Engineers should choose urethane casting primarily when bridging the gap between prototyping and mass production. For low volumes (typically 10-50 parts), Urethane Casting offers a significant cost advantage over injection molding, as it avoids the high expense of hard steel tooling. Its lead time is also considerably shorter—often days or weeks compared to months for machining and qualifying a production mold. While CNC Machining is ideal for single, high-precision prototypes, its cost per part remains high and does not decrease significantly with quantity, making it less economical than urethane casting for small batches.
When a part features complex geometries, undercuts, or intricate textures that would be challenging or impossible to machine from a solid block, urethane casting is superior to CNC. The flexible silicone molds used in casting can easily release from these features without the need for complex, multi-axis machining paths or expensive tooling side-actions required in injection molding. This makes it an excellent choice for parts that consolidate assemblies into a single unit or require encapsulated components. It provides unparalleled design flexibility during the prototyping and low-volume manufacturing phases.
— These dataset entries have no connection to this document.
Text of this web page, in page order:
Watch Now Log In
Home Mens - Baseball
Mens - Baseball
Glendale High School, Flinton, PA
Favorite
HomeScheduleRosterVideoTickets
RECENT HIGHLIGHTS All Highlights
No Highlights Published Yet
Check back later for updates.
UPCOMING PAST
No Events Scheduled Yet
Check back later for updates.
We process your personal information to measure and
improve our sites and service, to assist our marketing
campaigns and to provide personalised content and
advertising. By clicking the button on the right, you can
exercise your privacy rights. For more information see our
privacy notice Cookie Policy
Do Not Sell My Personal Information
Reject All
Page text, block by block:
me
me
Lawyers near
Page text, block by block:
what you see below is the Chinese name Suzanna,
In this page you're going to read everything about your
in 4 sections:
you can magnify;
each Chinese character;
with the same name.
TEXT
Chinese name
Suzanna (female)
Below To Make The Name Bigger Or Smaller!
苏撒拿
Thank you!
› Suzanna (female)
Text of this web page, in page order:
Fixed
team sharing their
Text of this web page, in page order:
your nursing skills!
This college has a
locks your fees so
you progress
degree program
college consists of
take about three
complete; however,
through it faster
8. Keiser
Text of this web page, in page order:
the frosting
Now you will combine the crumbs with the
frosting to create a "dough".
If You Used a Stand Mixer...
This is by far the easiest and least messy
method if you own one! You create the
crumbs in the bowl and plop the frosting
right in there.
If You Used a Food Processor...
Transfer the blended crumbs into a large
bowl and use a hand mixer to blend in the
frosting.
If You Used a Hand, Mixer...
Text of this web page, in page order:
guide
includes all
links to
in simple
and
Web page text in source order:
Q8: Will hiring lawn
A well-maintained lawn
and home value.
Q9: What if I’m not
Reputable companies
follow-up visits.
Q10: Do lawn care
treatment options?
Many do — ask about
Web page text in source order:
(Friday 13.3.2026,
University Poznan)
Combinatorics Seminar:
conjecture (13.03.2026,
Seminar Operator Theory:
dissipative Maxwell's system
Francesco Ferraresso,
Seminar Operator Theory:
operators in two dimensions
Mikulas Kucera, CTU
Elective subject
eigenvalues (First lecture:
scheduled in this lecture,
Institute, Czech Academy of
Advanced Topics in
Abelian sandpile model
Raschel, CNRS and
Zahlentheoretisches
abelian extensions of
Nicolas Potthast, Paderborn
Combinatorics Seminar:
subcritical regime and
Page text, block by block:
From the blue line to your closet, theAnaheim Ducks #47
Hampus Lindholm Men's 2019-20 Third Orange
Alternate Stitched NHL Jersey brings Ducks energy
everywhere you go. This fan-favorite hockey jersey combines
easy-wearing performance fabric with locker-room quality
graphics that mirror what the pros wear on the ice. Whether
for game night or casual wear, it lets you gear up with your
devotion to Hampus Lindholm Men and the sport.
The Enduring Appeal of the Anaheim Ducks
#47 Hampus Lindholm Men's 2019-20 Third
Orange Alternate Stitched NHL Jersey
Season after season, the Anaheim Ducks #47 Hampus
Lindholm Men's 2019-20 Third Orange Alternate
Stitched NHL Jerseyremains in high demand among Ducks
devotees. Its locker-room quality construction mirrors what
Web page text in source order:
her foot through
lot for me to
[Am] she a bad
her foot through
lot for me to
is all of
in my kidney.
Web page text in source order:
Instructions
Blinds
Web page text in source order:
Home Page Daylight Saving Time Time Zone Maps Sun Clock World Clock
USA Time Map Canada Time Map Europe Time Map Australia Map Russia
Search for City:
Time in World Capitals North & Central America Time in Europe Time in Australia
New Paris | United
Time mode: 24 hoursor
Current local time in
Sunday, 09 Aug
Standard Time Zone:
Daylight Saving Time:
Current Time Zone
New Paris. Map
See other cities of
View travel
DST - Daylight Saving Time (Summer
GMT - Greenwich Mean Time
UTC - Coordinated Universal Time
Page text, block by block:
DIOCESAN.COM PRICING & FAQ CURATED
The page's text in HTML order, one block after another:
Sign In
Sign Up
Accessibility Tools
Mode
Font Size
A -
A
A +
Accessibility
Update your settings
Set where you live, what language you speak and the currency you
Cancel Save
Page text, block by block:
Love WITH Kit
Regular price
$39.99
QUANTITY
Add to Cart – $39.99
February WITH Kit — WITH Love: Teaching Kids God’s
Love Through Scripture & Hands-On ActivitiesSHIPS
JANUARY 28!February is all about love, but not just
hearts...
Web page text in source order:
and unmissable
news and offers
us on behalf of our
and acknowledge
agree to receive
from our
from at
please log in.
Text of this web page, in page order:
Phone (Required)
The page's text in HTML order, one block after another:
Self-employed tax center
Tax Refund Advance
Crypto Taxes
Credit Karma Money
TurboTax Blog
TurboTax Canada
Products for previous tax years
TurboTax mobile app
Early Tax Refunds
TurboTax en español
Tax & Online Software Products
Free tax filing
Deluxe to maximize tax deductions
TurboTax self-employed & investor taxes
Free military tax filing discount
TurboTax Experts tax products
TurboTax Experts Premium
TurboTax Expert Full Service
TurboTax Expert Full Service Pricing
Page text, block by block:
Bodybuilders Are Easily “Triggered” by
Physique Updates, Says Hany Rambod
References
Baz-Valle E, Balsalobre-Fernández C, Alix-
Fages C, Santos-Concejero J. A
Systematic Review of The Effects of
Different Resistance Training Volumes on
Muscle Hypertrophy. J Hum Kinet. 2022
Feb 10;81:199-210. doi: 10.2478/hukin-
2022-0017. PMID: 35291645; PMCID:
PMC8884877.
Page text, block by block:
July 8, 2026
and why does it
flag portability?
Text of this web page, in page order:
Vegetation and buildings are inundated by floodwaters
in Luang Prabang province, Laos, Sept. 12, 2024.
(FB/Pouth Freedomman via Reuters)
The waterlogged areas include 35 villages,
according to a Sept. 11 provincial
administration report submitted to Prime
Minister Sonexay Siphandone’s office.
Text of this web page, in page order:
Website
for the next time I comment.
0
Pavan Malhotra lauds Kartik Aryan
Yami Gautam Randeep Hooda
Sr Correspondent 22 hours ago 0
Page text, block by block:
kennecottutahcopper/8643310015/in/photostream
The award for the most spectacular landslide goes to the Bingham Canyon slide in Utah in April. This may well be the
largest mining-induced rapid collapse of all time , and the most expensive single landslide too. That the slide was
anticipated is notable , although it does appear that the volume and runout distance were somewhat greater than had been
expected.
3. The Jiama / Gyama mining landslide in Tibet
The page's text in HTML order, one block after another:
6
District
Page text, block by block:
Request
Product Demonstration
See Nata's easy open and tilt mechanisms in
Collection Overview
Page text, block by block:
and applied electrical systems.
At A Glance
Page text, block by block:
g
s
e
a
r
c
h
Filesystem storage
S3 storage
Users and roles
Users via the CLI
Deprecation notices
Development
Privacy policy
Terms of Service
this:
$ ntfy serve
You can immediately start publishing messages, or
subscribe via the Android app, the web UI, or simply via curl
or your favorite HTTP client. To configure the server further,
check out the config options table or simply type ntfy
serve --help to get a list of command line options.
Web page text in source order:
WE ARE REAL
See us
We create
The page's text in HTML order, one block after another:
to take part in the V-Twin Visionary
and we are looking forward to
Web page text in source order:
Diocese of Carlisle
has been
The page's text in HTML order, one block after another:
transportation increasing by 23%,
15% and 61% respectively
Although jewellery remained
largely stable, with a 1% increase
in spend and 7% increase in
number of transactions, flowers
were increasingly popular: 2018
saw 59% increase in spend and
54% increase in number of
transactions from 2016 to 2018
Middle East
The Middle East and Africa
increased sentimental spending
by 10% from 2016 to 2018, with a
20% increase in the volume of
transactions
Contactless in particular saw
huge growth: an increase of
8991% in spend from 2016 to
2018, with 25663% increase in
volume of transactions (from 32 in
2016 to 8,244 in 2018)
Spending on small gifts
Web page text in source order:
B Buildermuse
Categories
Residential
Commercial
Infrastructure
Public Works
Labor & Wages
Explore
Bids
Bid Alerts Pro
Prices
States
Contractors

Urethane casting should be selected when the functional prototype needs to closely mimic the material properties of a final injection-molded plastic part, such as flexibility, impact resistance, or transparency. While CNC is limited to the properties of the purchased plastic stock, cast urethanes can simulate a wide range of engineering-grade thermoplastics and elastomers. However, for parts requiring the specific high-temperature or chemical resistance of metals, or for very high-volume mass production, processes like Aluminum Die Casting or injection molding become the necessary and more economical choice.